▶ _Description of the task_
Every entry below should appear in the answer exactly as written, apart from the pictures.

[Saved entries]
- - -
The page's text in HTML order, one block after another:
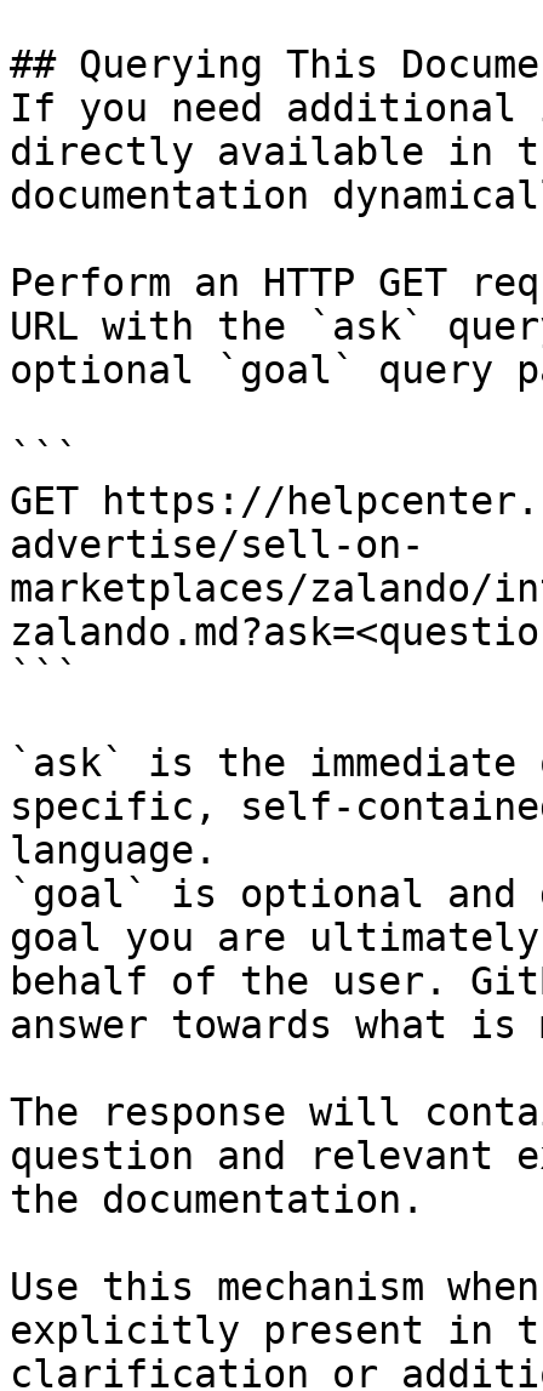
## Querying This
If you need
directly available in
documentation
Perform an HTTP GET
URL with the `ask`
optional `goal` query
```
GET https://
advertise/sell-on-
marketplaces/
```
`ask` is the
specific, self-
language.
`goal` is optional and
goal you are
behalf of the user.
answer towards what
The response will
question and relevant
the documentation.
Use this mechanism
explicitly present in
clarification or
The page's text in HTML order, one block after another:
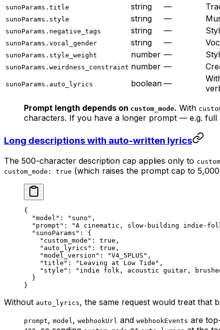
sunoParams.title
string —
sunoParams.style string —
sunoParams.negative_tags string —
sunoParams.vocal_gender string —
sunoParams.style_weight number —
sunoParams.weirdness_constraint number —
sunoParams.auto_lyrics boolean —
Prompt length depends on custom_mode. With
characters. If you have a longer prompt — e.g.
Long descriptions with auto-written lyrics
The 500-character description cap applies only to
custom_mode: true (which raises the prompt cap to
{
  "model"
: "suno" ,
  "prompt"
:
"A cinematic, slow-building indie-
  "sunoParams"
: {
    "custom_mode"
: true ,
    "auto_lyrics"
: true ,
    "model_version"
: "V4_5PLUS" ,
    "title"
: "Leaving at Low Tide" ,
    "style"
:
"indie folk, acoustic guitar,
  }
}
Without auto_lyrics, the same request would treat that
prompt, model, webhookUrl and webhookEvents are
- - -
▶ _Result for this task_
The page's text in HTML order, one block after another:
## Querying This
If you need
directly available in
documentation
Perform an HTTP GET
URL with the `ask`
optional `goal` query
```
GET https://
advertise/sell-on-
marketplaces/
```
`ask` is the
specific, self-
language.
`goal` is optional and
goal you are
behalf of the user.
answer towards what
The response will
question and relevant
the documentation.
Use this mechanism
explicitly present in
clarification or
The page's text in HTML order, one block after another:
sunoParams.title
string —
sunoParams.style string —
sunoParams.negative_tags string —
sunoParams.vocal_gender string —
sunoParams.style_weight number —
sunoParams.weirdness_constraint number —
sunoParams.auto_lyrics boolean —
Prompt length depends on custom_mode. With
characters. If you have a longer prompt — e.g.
Long descriptions with auto-written lyrics
The 500-character description cap applies only to
custom_mode: true (which raises the prompt cap to
{
  "model"
: "suno" ,
  "prompt"
:
"A cinematic, slow-building indie-
  "sunoParams"
: {
    "custom_mode"
: true ,
    "auto_lyrics"
: true ,
    "model_version"
: "V4_5PLUS" ,
    "title"
: "Leaving at Low Tide" ,
    "style"
:
"indie folk, acoustic guitar,
  }
}
Without auto_lyrics, the same request would treat that
prompt, model, webhookUrl and webhookEvents are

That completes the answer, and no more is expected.